I have some high-level questions about the design of the library:

  1. How do you intend to handle the case when there are multiple function definitions with the same USR? Whose responsibility it is to deal with this: the client (for example, the static analyzer) or the index/database (libCrossTU)? This seems to me to be a fundamental part of the design for this feature that is missing. If you expect the client to handle this scenario (for example, to pick a definition) I would expect the library API to return more than a single potential result for a query. If you expect the the library to pick a definition then at a minimum you should document how this will be done. If the library will treat this as an error then you should communicate this to the client so it can attempt to recover from it.
  1. Whose responsibility is it to handle errors that the library runs into? Right now several errors appear to reported to the end user as diagnostics. It seems to me that the decision of how (or whether) to report these errors to the end user should be up to a particular client. Are these errors even actionable on the part of end users? My sense it that with the envisioned workflow users would not know/care about the format of the database file.
  1. Where should the code that understands the database file format live? Right now the logic for the parsing of the index format is in libCrossTU and the emission of the index is in the command-line tool. I think it would be easier to maintain if there were a single place that understand the file format. This way consumers and emitters of the index could be easily updated when the format/representation changes. Additionally, I think it is important to document this format.
include/clang/Basic/DiagnosticCrossTUKinds.td
13 ↗(On Diff #110559)

Is this a user-facing diagnostic? Do we expect users to know what 'CrossTU' means? Or what 'USR' means?

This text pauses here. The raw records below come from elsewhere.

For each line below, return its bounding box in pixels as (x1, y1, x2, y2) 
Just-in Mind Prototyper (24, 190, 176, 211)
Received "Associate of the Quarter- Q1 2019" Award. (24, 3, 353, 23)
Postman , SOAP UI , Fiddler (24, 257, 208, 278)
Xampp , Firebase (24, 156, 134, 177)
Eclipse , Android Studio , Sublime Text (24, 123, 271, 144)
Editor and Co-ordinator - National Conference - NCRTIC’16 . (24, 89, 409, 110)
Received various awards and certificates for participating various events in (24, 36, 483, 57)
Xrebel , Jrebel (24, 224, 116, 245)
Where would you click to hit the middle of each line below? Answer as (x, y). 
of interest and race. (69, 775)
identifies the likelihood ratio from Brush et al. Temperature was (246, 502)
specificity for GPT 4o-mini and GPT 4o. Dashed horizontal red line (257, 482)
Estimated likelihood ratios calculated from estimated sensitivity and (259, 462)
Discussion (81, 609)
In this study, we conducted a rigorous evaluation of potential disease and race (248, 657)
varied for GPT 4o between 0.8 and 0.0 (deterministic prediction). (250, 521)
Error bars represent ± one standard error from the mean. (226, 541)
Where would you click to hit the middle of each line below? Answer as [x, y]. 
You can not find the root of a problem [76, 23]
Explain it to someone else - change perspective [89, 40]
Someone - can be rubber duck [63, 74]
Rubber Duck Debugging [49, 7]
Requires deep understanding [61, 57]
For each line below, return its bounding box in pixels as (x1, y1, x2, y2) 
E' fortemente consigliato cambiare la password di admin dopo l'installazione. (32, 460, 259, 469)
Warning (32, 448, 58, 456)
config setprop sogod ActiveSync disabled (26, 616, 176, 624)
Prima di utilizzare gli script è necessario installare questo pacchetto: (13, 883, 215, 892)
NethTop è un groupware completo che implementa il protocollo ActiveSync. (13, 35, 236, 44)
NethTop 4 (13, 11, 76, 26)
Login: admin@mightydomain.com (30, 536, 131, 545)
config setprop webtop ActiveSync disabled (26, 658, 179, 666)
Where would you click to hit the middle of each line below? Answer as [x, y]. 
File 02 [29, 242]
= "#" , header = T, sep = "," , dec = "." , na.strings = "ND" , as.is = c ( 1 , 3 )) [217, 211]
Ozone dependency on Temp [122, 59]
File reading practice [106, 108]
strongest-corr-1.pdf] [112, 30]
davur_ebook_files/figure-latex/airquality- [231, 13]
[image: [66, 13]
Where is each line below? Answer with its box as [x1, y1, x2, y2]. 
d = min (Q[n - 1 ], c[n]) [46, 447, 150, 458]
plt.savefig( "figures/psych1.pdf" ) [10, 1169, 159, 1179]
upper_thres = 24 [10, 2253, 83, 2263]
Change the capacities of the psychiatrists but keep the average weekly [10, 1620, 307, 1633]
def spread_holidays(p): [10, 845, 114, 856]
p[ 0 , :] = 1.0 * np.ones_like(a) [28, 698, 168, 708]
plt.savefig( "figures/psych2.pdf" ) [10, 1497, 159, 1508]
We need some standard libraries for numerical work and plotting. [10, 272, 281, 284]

include/clang/CrossTU/CrossTranslationUnit.h
60 ↗(On Diff #110559)

Can this document what happens when the function declaration cannot be found? And what happens when multiple function declarations are found?

lib/CrossTU/CrossTranslationUnit.cpp
48 ↗(On Diff #110559)

Should this assert that DC is not null? What is the reason to accept null here?

81 ↗(On Diff #110559)

What is the rationale behind emitting this as a diagnostic? In general for a library I would expect that errors would be communicated to the client, which then would have responsibility for handling them, reporting them to the user, or aborting.

92 ↗(On Diff #110559)

It looks like this is parsing. Is the file format documented anywhere? Also, it would be good to keep the parsing and generation code in the same place so that it is easy to figure out what to update when the file format changes.

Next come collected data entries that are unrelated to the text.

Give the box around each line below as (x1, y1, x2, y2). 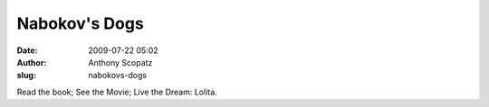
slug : (16, 70, 36, 81)
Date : (16, 45, 38, 56)
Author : (16, 57, 47, 67)
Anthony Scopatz (88, 57, 153, 67)
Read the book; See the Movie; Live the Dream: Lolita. (16, 86, 217, 97)
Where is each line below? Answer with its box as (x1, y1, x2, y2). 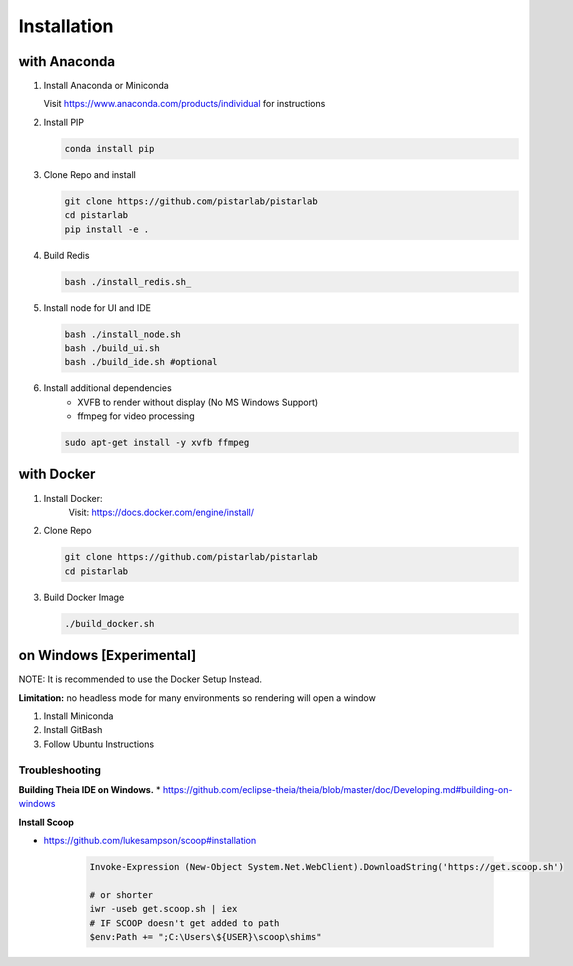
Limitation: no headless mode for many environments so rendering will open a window (18, 691, 377, 704)
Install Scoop (18, 816, 75, 828)
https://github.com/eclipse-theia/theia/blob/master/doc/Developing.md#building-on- (162, 783, 513, 795)
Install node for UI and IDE (43, 301, 152, 314)
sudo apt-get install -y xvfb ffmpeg (64, 437, 250, 449)
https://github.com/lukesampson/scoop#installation (43, 835, 257, 847)
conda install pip (64, 143, 155, 154)
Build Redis (43, 249, 90, 261)
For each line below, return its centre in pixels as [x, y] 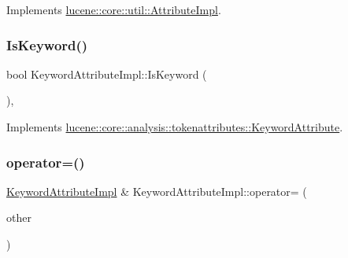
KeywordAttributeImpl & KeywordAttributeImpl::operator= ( [157, 191]
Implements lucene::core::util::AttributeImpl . [114, 9]
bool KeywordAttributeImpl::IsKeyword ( [107, 74]
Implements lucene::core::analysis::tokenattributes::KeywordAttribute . [175, 127]
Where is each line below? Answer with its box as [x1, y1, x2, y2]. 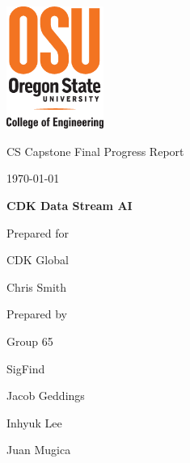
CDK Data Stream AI [6, 196, 133, 213]
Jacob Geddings [6, 387, 85, 404]
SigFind [6, 360, 45, 377]
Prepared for [6, 224, 69, 241]
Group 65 [6, 332, 53, 349]
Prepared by [6, 305, 67, 322]
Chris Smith [6, 278, 67, 295]
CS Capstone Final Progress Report [6, 142, 184, 159]
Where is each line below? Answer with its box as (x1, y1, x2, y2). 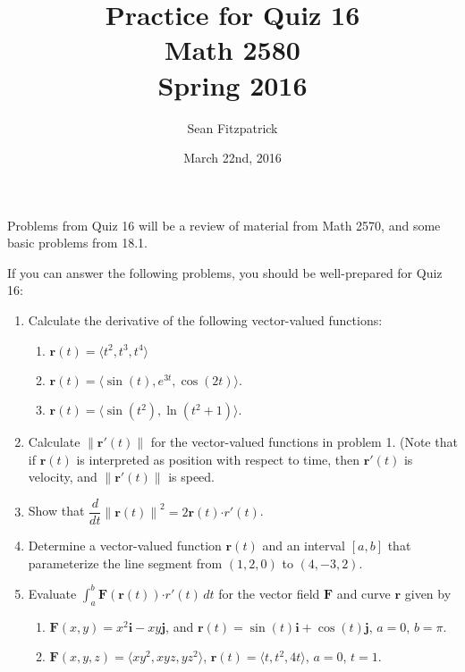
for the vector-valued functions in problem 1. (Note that (150, 433, 458, 451)
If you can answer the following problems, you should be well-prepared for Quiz (7, 263, 443, 281)
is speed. (168, 467, 216, 486)
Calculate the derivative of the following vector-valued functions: (28, 311, 383, 330)
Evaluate (28, 584, 77, 602)
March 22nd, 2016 (183, 148, 282, 167)
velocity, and (28, 467, 97, 486)
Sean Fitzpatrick (187, 118, 278, 137)
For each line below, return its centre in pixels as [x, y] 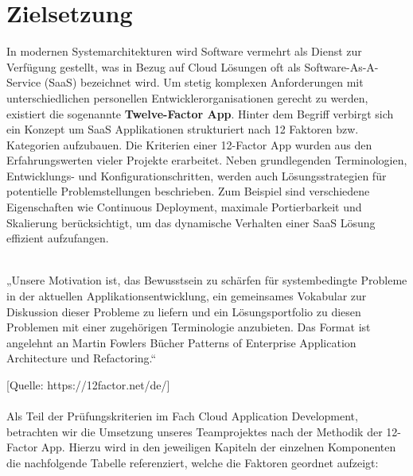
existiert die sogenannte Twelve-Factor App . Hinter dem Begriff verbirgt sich [200, 113]
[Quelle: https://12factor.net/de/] [88, 385]
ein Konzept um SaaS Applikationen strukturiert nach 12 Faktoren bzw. [183, 129]
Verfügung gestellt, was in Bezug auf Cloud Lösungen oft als [154, 66]
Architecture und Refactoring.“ [82, 358]
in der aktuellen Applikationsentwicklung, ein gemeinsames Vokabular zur [187, 296]
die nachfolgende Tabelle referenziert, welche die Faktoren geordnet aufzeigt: [193, 462]
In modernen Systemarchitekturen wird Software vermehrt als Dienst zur [184, 51]
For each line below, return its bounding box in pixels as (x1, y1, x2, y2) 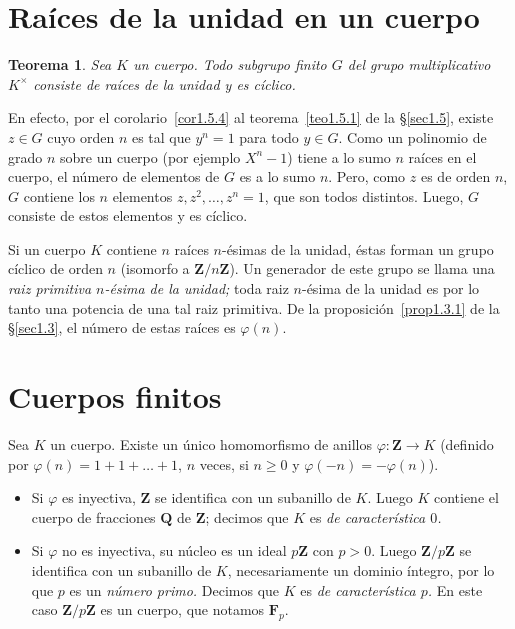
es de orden (420, 166, 491, 187)
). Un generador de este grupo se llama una (229, 258, 495, 279)
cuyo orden (47, 126, 115, 147)
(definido (440, 433, 494, 454)
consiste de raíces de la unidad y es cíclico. (33, 73, 296, 94)
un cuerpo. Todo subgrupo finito (133, 54, 327, 75)
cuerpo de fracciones (31, 506, 156, 527)
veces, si (199, 453, 249, 474)
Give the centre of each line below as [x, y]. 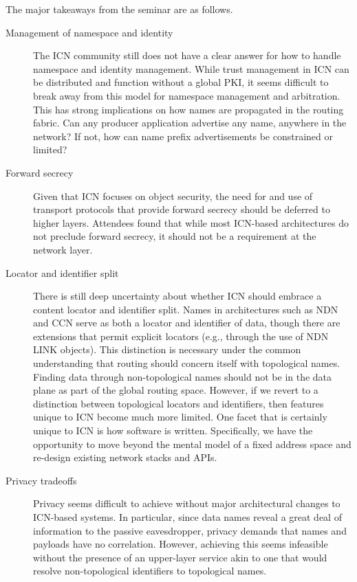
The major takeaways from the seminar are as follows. [119, 9]
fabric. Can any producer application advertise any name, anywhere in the [190, 123]
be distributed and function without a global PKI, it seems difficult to [181, 82]
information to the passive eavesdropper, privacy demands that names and [190, 530]
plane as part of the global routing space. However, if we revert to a [176, 390]
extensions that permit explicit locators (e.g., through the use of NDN [181, 336]
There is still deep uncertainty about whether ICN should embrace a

tools/clang-func-mapping/ClangFnMapGen.cpp
86 ↗(On Diff #110559)

It seems like the functionality that writes an entry and the functionality that reads an entry should ideally be in the same place. This way when the format is updated it is obvious what other places need to be updated. Can the code that writes a mapping be moved to libCrossTU and can we have this tool link against it?

Except for some drive-by nits, this is a high-level review.

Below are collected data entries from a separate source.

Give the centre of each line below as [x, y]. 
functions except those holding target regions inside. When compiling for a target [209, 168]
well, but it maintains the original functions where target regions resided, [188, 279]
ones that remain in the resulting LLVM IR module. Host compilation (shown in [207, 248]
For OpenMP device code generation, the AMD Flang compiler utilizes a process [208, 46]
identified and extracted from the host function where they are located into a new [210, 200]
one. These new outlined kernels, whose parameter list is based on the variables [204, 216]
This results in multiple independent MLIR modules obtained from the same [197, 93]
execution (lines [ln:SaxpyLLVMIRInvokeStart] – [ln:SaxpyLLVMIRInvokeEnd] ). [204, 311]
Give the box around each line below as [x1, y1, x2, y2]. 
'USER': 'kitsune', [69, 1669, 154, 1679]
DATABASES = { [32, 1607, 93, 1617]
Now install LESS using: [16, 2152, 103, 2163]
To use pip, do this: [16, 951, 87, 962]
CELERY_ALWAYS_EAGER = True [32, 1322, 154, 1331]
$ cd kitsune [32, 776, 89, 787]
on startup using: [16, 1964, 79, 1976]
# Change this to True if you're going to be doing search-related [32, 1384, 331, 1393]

I have some high-level questions about the design of the library:

  1. How do you intend to handle the case when there are multiple function definitions with the same USR? Whose responsibility it is to deal with this: the client (for example, the static analyzer) or the index/database (libCrossTU)? This seems to me to be a fundamental part of the design for this feature that is missing. If you expect the client to handle this scenario (for example, to pick a definition) I would expect the library API to return more than a single potential result for a query. If you expect the the library to pick a definition then at a minimum you should document how this will be done. If the library will treat this as an error then you should communicate this to the client so it can attempt to recover from it.

Right now we rely on the script that is using the analyzer such as scan-build-py or codechecker to remove the duplicate USRs from the index before starting the analysis. Having an ErrorOr return type so the user can handle the case when multiple definitions or none of them is found could be useful. It is not feasible to return multiple definitions, however. The importing alters the ASTContext, so the only way to choose between the definitions would be via a callback that is triggered before the import is done. What do you think?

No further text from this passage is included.